» Assignment
Exactly as written, return every line of the data below apart from the pictures.

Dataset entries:

══════

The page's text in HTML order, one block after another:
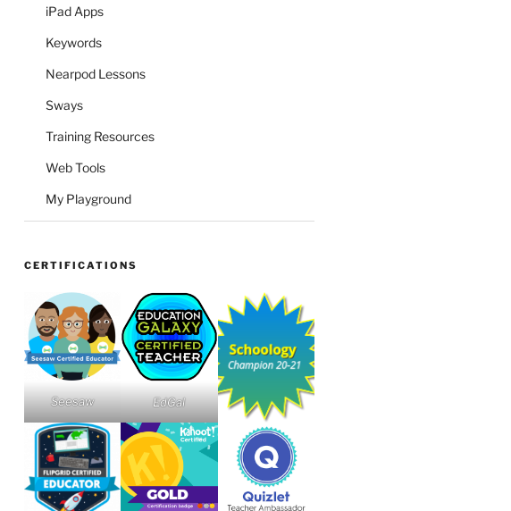
iPad Apps
Keywords
Nearpod Lessons
Sways
Training Resources
Web Tools
My Playground
CERTIFICATIONS
Seesaw EdGal
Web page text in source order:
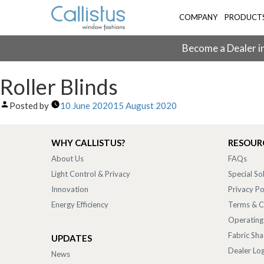
COMPANY
Become a Dealer
Roller Blinds
Posted by 10 June 202015 August 2020
WHY CALLISTUS?
About Us
Light Control & Privacy
Innovation
Energy Efficiency
UPDATES
News
FAQs
Special
Privacy
Terms &
Fabric
Dealer
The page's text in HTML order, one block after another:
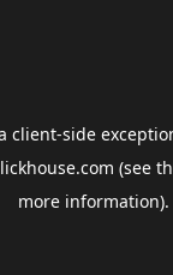
client-side
(see
more information).
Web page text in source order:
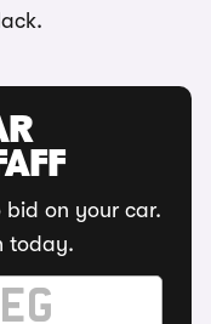
on your car.
today.
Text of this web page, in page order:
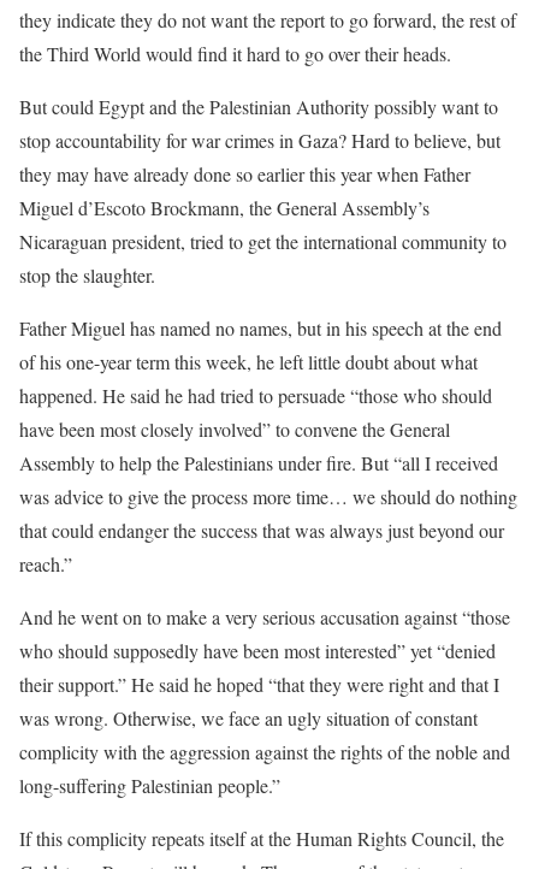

══════

» Solution for this problem
The page's text in HTML order, one block after another:
iPad Apps
Keywords
Nearpod Lessons
Sways
Training Resources
Web Tools
My Playground
CERTIFICATIONS
Seesaw EdGal
Web page text in source order:
COMPANY
Become a Dealer
Roller Blinds
Posted by 10 June 202015 August 2020
WHY CALLISTUS?
About Us
Light Control & Privacy
Innovation
Energy Efficiency
UPDATES
News
FAQs
Special
Privacy
Terms &
Fabric
Dealer
The page's text in HTML order, one block after another:
client-side
(see
more information).
Web page text in source order:
on your car.
today.
Text of this web page, in page order:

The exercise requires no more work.